EdTech Hub’s AI Observatory is exploring how education systems can create context-driven solutions – which means ensuring AI tools, models, or approaches genuinely meet the diverse needs of a place and the people within it.

This week, in Issue No. 29 of our Waypoint Wednesday series, we spotlight initiatives that are aiming to create context-driven solutions by involving stakeholders in the design process, from coordinating to unlock local context, to homegrown collaborations around SLMs, and efforts to embed rights into AI governance.

Early signals

Unlocking local context for more relevant outputs

Local educational data is often scattered and fragmented. We’re seeing coordinated efforts to unlock the context embedded in local data which could help make AI outputs more relevant and culturally aligned.

  • Africa – Unlocking Data: This initiative seeks to unlock the patchwork of local data that would grow local capacity for analysis. Although not explicitly related to AI, this paves the way to more locally-informed datasets. (Unlocking Data)
  • Latin America – Latam-GPT: Latin America’s GPT is trained on high quality local sources rather than general web data, including university theses, digitised books and congressional transcripts, based on the idea that cultural context is embedded in these regional documents. (Latam-GPT)

Homegrown collaborations around Small Language Models (SLMs)

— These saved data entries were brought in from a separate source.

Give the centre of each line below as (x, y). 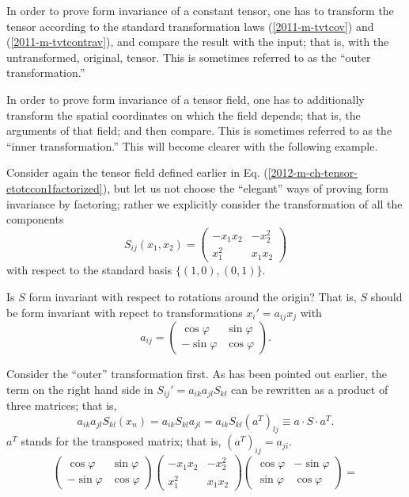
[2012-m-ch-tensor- (312, 172)
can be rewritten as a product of (310, 389)
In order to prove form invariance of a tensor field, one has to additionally (186, 99)
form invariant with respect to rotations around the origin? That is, (193, 296)
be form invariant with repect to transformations (125, 312)
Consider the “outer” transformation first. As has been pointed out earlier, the (197, 373)
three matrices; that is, (62, 405)
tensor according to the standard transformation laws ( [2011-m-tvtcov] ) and (190, 26)
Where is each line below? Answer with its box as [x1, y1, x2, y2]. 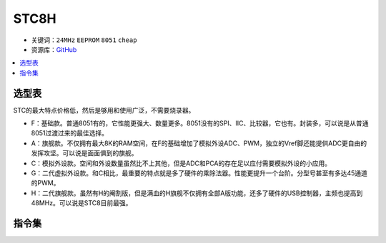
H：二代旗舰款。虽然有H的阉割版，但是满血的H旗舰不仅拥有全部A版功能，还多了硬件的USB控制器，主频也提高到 [31, 189, 363, 197]
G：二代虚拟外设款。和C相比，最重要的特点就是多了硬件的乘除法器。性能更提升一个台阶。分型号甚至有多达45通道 [31, 168, 368, 177]
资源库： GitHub [31, 45, 77, 53]
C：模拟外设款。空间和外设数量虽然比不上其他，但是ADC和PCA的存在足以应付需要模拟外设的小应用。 [31, 159, 332, 167]
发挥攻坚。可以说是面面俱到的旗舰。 [31, 149, 138, 157]
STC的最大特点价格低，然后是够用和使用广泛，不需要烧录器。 [13, 105, 195, 114]
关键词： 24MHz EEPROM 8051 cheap [31, 36, 137, 44]
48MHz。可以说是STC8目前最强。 [31, 199, 132, 207]
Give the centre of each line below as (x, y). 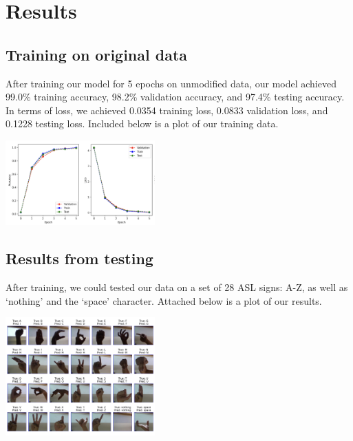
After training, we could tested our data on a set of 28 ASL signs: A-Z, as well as (177, 287)
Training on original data (97, 54)
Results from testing (79, 258)
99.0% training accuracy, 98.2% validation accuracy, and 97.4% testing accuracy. (175, 97)
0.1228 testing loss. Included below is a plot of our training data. (142, 123)
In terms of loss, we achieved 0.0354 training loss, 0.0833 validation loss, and (167, 110)
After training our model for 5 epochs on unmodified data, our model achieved (171, 83)
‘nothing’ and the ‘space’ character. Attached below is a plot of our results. (164, 300)
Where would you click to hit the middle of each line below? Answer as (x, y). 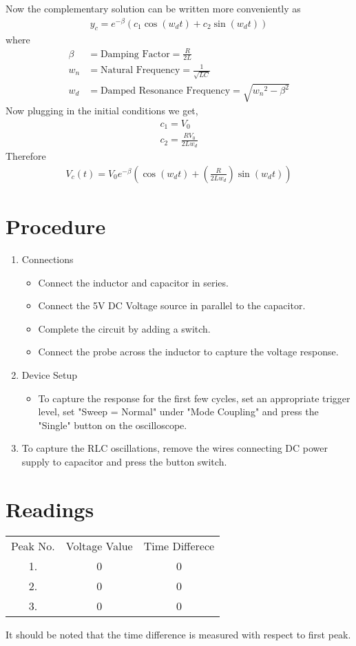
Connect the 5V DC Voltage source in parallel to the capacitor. (172, 305)
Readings (50, 509)
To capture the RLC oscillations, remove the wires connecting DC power (175, 448)
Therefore (26, 156)
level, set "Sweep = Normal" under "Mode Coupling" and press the (178, 411)
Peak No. (33, 545)
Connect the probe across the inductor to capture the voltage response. (188, 352)
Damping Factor (135, 54)
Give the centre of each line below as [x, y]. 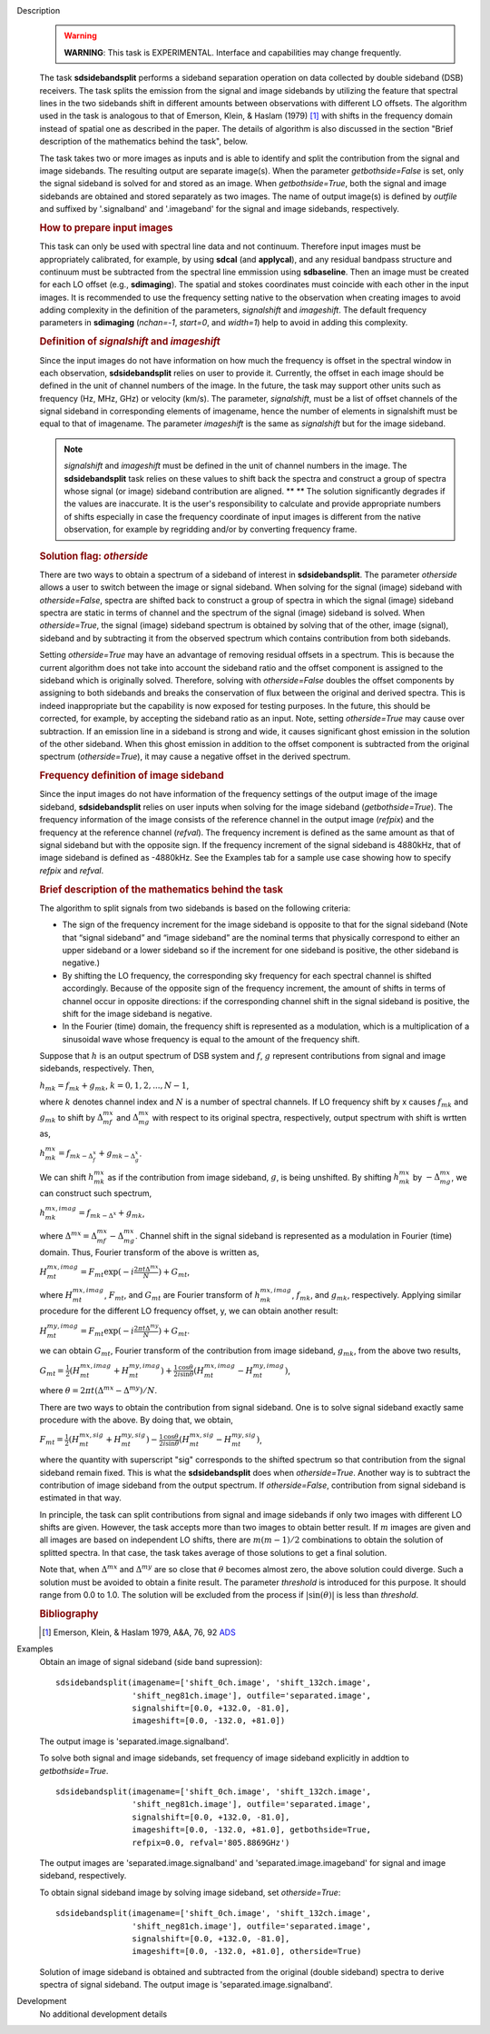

We’re seeing homegrown collaborations form around Small Language Models (SLMs), closely attuned to local priorities. Unlike LLMs which are often unsustainable for resource-constrained budgets (Wang et al., 2024; Naveed et al., 2024), SLMs can be more efficient and adaptable (Brookings, 2025).

  • Southeast Asia Southeast Asian Languages in One Network (SEA-LION): With an open-source, community-driven ethos, SEA-LION is designed to reflect the linguistic and cultural nuance of under-represented communities and low-resource languages across Southeast Asia. (SEA-LION)
  • Africa – InkubaLM by Lelapa AI: Lelapa AI’s InkubaLM-0.4B is an SLM with applications tailored to low-resource African languages. Designed as a smaller, more efficient model and trained across languages including isiZulu, Yoruba, Swahili, and isiXhosa. (Brookings, 2025

Embedding rights in AI governance

We’re seeing efforts to formally include the rights of often overlooked stakeholders in AI governance, ensuring that those impacted by these tools have a voice. 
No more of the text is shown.